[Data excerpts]
┄┄┄┄┄┄┄┄┄┄┄┄┄┄┄┄┄┄┄┄
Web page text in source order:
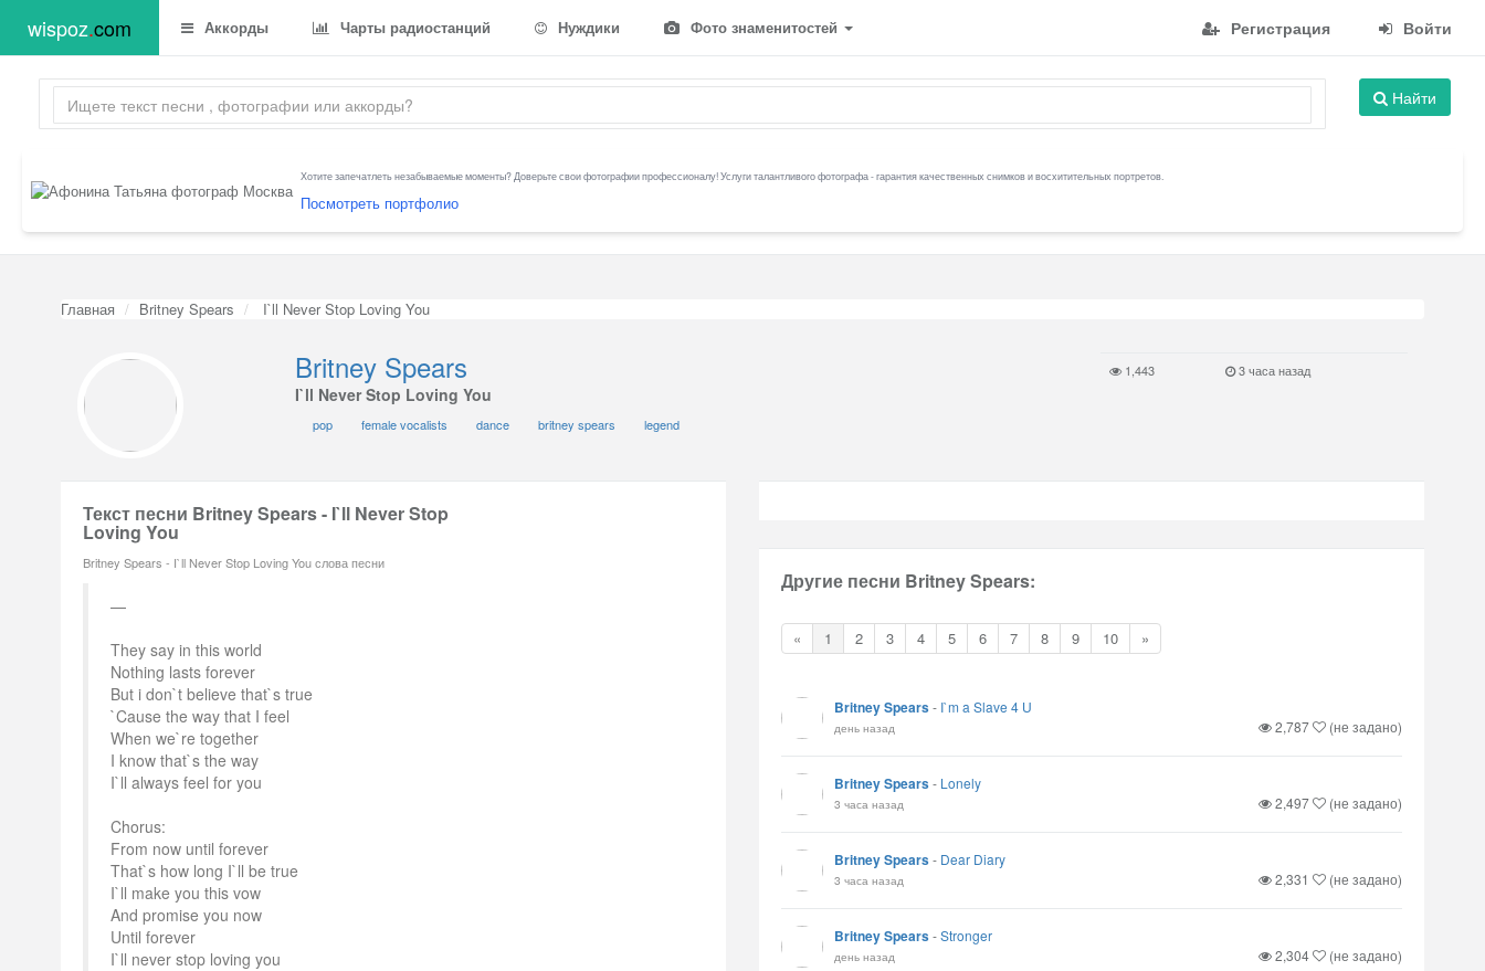
wispoz.com Аккорды Чарты радиостанций Нуждики Фото знаменитостей Регистрация Войти
Найти
Хотите запечатлеть незабываемые моменты? Доверьте свои фотографии профессионалу! Услуги талантливого фотографа - гарантия качественных снимков и восхитительных портретов.
Посмотреть портфолио
Главная Britney Spears I`ll Never Stop Loving You
Britney Spears
I`ll Never Stop Loving You
pop female vocalists dance britney spears legend
1,443 3 часа назад
Текст песни Britney Spears - I`ll Never Stop
Loving You
Britney Spears - I`ll Never Stop Loving You слова песни
They say in this world
Nothing lasts forever
But i don`t believe that`s true
`Cause the way that I feel
When we`re together
I know that`s the way
I`ll always feel for you
Chorus:
From now until forever
That`s how long I`ll be true
I`ll make you this vow
And promise you now
Until forever
I`ll never stop loving you
Другие песни Britney Spears:
« 1 2 3 4 5 6 7 8 9 10 »
Britney Spears- I`m a Slave 4 U
день назад 2,787 (не задано)
Britney Spears- Lonely
3 часа назад 2,497 (не задано)
Britney Spears- Dear Diary
3 часа назад 2,331 (не задано)
Britney Spears-Stronger
день назад 2,304 (не задано)
┄┄┄┄┄┄┄┄┄┄┄┄┄┄┄┄┄┄┄┄
What is being asked
Wherever the word "песни" occurs in the data, copy that whole line.

Task response
Текст песни Britney Spears - I`ll Never Stop
Britney Spears - I`ll Never Stop Loving You слова песни
Другие песни Britney Spears:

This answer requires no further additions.